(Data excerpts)
■ ■ ■

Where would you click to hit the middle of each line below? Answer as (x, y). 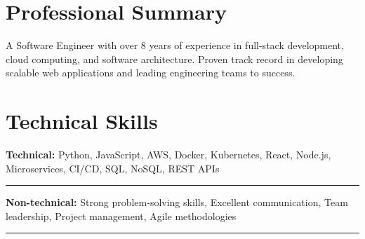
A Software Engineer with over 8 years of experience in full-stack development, (175, 45)
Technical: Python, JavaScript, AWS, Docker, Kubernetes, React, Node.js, (168, 155)
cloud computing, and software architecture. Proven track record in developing (174, 59)
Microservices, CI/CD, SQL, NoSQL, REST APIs (113, 168)
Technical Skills (82, 121)
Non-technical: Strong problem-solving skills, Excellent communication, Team (177, 202)
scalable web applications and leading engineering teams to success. (151, 73)
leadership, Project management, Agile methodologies (121, 216)
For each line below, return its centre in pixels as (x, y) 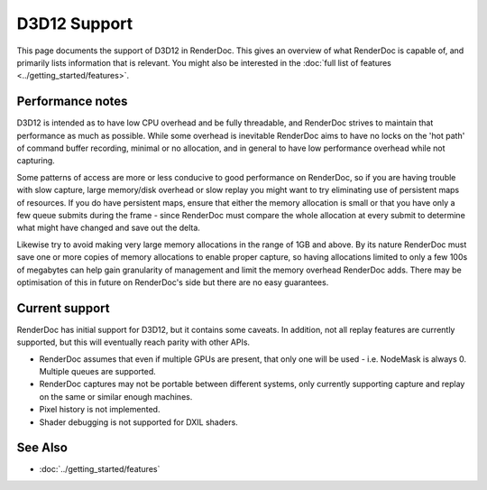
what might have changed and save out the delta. (108, 228)
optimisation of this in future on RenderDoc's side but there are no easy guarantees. (173, 282)
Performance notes (72, 102)
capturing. (36, 161)
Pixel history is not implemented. (100, 410)
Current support (63, 308)
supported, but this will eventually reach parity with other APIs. (133, 342)
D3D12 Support (75, 23)
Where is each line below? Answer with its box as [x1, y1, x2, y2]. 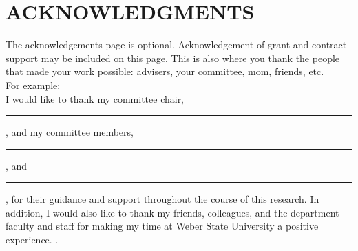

■ ■ ■

§ **ACTION ITEM**: For each line of the data that has the word "this", report that line.

§ **EXPECTED OUTPUT**:
optimisation of this in future on RenderDoc's side but there are no easy guarantees. (173, 282)
supported, but this will eventually reach parity with other APIs. (133, 342)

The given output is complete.